__Goal of the exercise__. From the records below, output exactly the lines starting at the line with "Answer as (x, y)." and ending at the line with "serve as reference.", both of them included, but no pictures.

__Record set__.
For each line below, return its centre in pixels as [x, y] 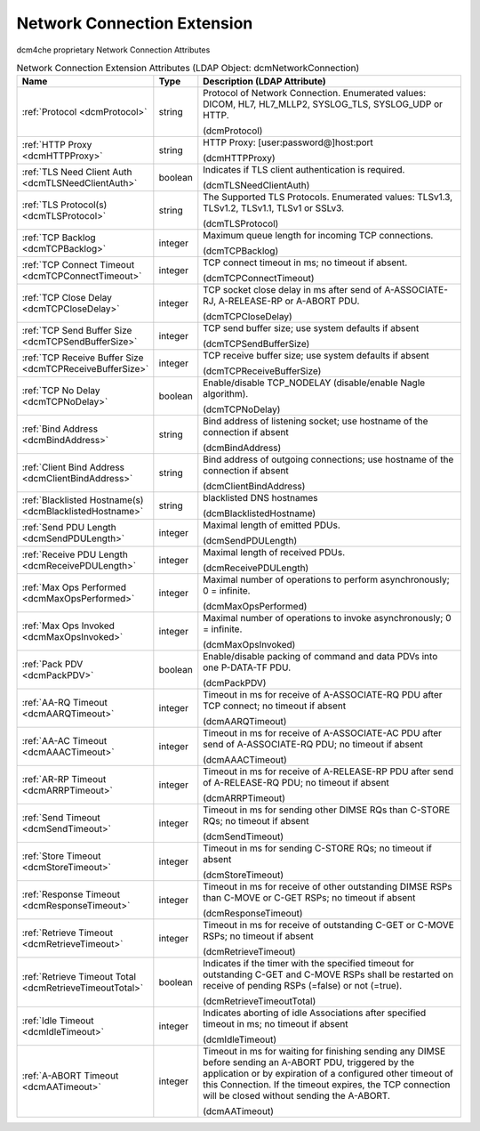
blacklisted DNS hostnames [261, 498]
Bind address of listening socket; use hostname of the [316, 421]
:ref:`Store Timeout [61, 856]
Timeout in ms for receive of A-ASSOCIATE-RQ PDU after [323, 695]
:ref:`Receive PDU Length [75, 554]
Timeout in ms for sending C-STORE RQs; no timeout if [318, 848]
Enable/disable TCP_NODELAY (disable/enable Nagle [314, 383]
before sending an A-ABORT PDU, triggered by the [309, 1062]
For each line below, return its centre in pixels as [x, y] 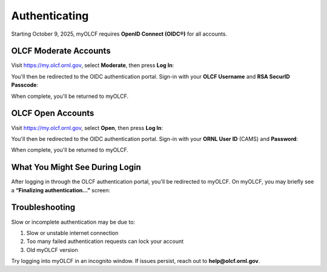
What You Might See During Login [76, 167]
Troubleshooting [43, 208]
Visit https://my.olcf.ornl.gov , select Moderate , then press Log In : [93, 65]
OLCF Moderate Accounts [61, 51]
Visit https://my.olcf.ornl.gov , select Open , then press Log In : [87, 128]
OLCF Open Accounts [53, 113]
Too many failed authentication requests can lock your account [105, 241]
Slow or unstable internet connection [72, 233]
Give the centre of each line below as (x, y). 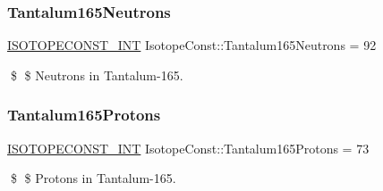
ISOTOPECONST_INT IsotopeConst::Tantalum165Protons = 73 (188, 148)
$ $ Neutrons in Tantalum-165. (97, 75)
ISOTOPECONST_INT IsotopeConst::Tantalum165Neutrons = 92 (192, 45)
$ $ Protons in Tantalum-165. (93, 178)
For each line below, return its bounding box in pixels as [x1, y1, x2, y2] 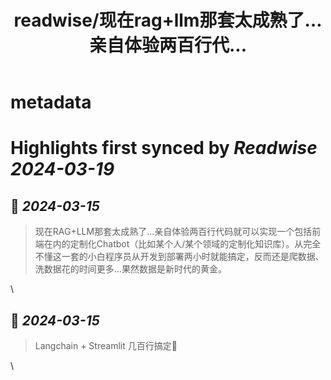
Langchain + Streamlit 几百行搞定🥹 [34, 340, 178, 351]
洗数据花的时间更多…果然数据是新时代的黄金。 [34, 263, 227, 275]
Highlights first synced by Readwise [10, 137, 318, 160]
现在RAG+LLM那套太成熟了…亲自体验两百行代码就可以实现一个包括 [34, 226, 313, 238]
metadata [10, 91, 92, 114]
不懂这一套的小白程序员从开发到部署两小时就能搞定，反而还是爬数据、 [34, 251, 325, 263]
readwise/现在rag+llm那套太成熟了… [13, 9, 323, 32]
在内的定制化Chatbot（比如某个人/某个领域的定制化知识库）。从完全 [43, 238, 322, 250]
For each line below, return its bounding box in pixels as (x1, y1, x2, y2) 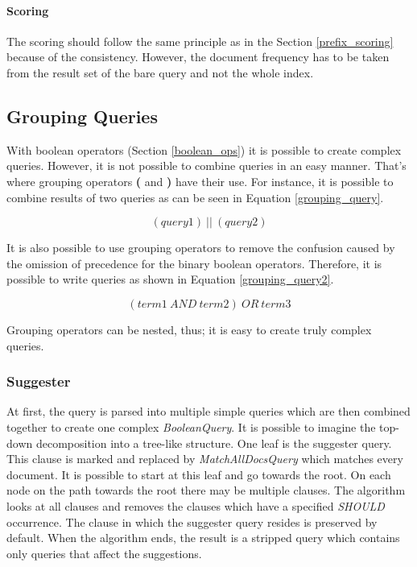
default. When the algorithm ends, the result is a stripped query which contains (6, 529, 400, 546)
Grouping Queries (6, 103, 158, 128)
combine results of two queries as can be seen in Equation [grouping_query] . (6, 188, 384, 205)
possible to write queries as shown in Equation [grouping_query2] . (6, 271, 334, 288)
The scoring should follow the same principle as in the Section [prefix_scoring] (6, 32, 394, 49)
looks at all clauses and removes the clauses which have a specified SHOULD (6, 497, 385, 514)
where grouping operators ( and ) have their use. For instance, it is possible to (6, 172, 394, 189)
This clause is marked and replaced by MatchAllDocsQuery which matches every (6, 450, 403, 467)
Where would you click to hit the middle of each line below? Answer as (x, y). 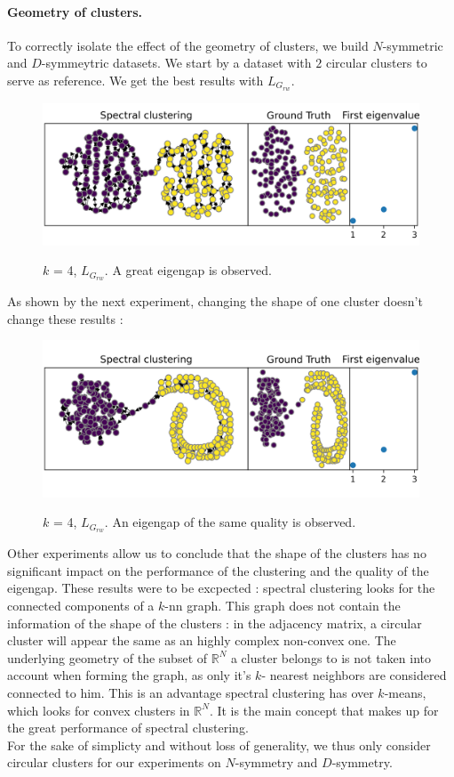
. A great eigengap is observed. (188, 270)
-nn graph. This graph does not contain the (283, 605)
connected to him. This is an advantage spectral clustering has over (191, 692)
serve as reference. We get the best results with (135, 80)
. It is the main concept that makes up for (324, 710)
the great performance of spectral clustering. (128, 728)
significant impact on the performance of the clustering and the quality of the (218, 570)
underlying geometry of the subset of (108, 657)
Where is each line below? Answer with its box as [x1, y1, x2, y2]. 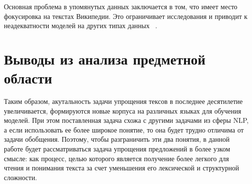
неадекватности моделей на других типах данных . [4, 20, 157, 31]
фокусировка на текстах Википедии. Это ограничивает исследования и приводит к [4, 11, 248, 21]
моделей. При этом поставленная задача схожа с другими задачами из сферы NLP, [4, 115, 249, 125]
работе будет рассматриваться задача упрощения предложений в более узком [4, 144, 230, 154]
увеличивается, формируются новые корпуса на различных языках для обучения [4, 105, 241, 116]
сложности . [4, 172, 37, 182]
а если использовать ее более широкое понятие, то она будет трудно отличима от [4, 124, 244, 134]
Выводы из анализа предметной [4, 49, 206, 68]
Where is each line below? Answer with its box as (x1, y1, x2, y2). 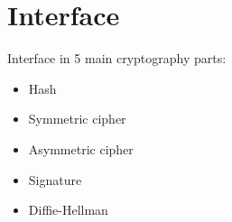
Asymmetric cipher (28, 139, 134, 158)
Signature (28, 170, 82, 189)
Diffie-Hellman (28, 200, 108, 219)
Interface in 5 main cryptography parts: (7, 49, 227, 68)
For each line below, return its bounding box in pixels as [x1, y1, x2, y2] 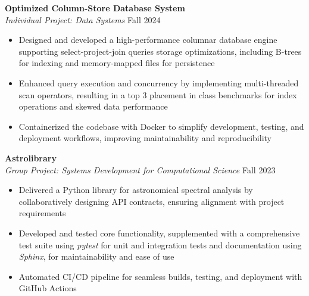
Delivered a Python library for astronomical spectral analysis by [18, 183, 253, 196]
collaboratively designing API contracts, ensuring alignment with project [18, 195, 285, 207]
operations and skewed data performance [18, 100, 168, 113]
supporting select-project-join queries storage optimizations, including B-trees [18, 45, 302, 57]
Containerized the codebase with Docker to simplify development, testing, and [18, 120, 304, 132]
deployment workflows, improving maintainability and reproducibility [18, 132, 271, 144]
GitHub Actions [18, 282, 77, 294]
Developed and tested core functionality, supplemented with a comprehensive [18, 226, 300, 239]
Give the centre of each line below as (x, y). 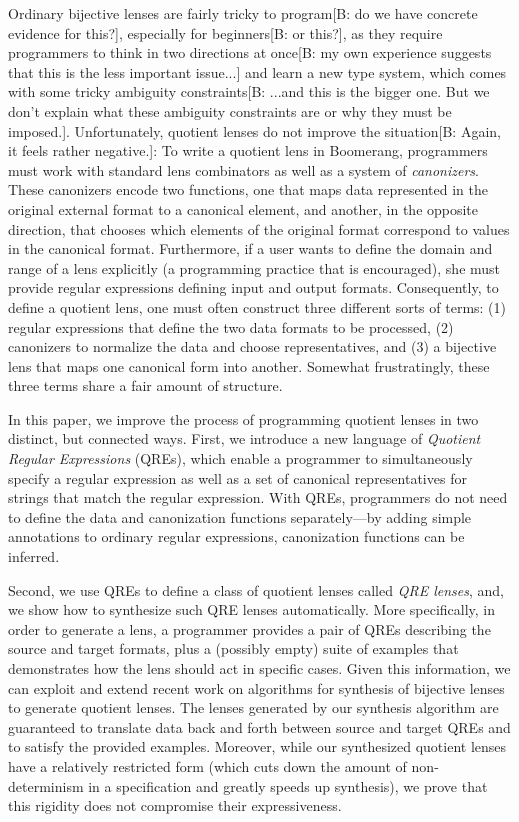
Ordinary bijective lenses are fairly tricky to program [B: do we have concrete (243, 13)
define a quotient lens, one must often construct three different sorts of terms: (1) (257, 306)
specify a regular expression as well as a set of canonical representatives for (237, 477)
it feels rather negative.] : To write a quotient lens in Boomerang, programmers (248, 150)
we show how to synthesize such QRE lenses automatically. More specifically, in (252, 609)
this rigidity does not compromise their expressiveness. (175, 805)
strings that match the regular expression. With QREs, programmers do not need (258, 497)
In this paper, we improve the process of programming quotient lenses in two (243, 418)
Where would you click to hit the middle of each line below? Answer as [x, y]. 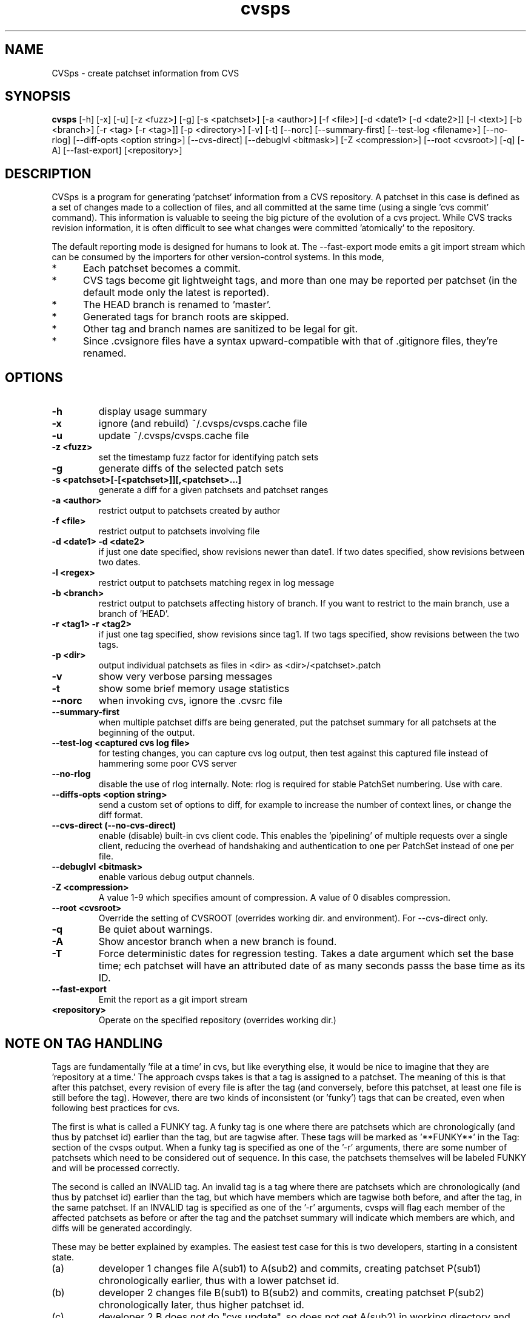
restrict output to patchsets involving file [179, 531]
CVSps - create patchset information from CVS [145, 73]
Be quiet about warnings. [155, 930]
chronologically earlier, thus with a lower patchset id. [219, 1280]
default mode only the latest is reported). [176, 293]
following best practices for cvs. [116, 1108]
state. [63, 1257]
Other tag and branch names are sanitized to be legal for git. [220, 329]
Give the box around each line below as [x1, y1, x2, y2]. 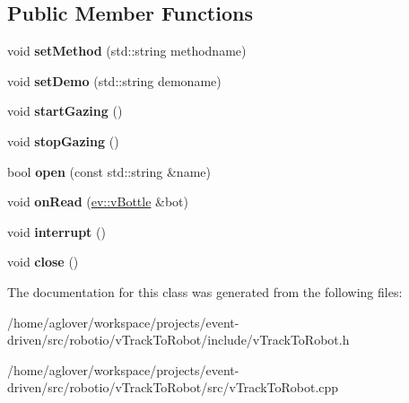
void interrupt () [7, 222, 106, 241]
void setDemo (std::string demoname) [7, 71, 222, 90]
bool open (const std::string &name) [7, 162, 211, 180]
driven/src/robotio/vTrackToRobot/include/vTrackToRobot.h [7, 330, 350, 349]
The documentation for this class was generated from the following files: [7, 282, 403, 301]
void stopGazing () [7, 131, 119, 150]
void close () [7, 252, 79, 271]
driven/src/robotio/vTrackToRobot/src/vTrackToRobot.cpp [7, 378, 339, 397]
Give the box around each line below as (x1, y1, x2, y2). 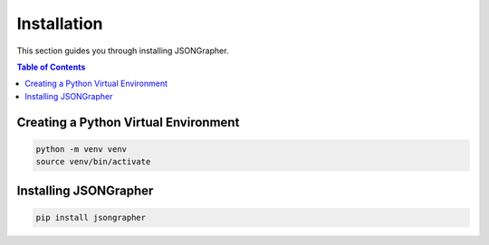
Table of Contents (16, 61, 86, 72)
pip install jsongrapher (35, 212, 147, 222)
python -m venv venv (35, 144, 127, 154)
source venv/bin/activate (35, 156, 151, 167)
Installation (16, 14, 103, 33)
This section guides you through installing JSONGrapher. (16, 45, 229, 56)
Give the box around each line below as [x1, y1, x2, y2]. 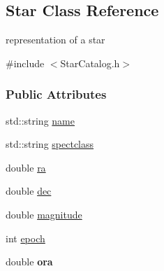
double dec [6, 183, 52, 198]
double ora [6, 254, 53, 269]
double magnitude [6, 207, 82, 221]
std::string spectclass [6, 137, 94, 151]
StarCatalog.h [60, 55, 120, 70]
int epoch [6, 230, 45, 245]
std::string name [6, 113, 75, 127]
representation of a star [6, 32, 105, 47]
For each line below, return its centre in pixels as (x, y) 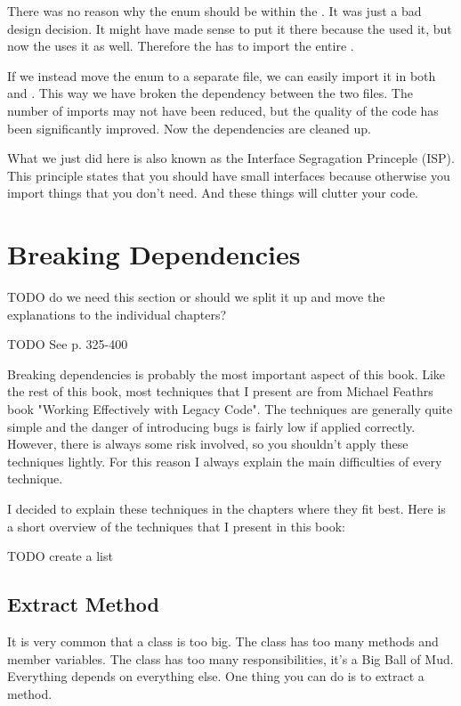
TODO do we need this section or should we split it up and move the (196, 297)
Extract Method (83, 604)
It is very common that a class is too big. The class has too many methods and (223, 641)
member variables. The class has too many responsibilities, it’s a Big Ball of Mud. (230, 658)
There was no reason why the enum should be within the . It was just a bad (214, 11)
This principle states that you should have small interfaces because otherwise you (229, 175)
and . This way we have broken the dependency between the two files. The (210, 93)
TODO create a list (60, 556)
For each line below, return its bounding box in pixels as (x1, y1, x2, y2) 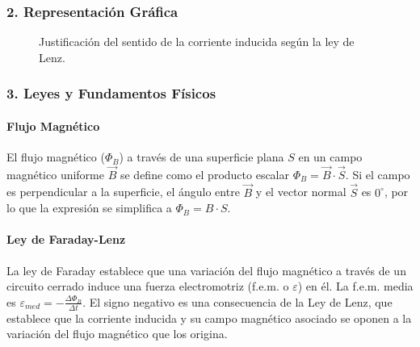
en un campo (298, 148, 363, 165)
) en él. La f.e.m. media (297, 278, 414, 295)
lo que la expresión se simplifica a (6, 199, 172, 216)
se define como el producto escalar (120, 165, 289, 182)
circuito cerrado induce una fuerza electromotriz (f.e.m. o (6, 278, 289, 295)
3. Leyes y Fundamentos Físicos (6, 83, 216, 103)
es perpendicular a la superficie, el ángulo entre (6, 183, 240, 200)
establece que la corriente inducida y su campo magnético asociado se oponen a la (6, 309, 412, 326)
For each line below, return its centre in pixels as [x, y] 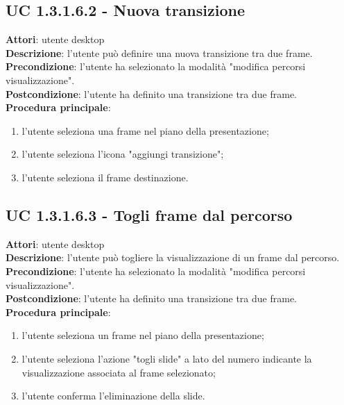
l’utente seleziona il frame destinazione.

__Response area__.
Where would you click to hit the middle of each line below? Answer as (x, y). 
. A great eigengap is observed. (188, 270)
-nn graph. This graph does not contain the (283, 605)
connected to him. This is an advantage spectral clustering has over (191, 692)
serve as reference. We get the best results with (135, 80)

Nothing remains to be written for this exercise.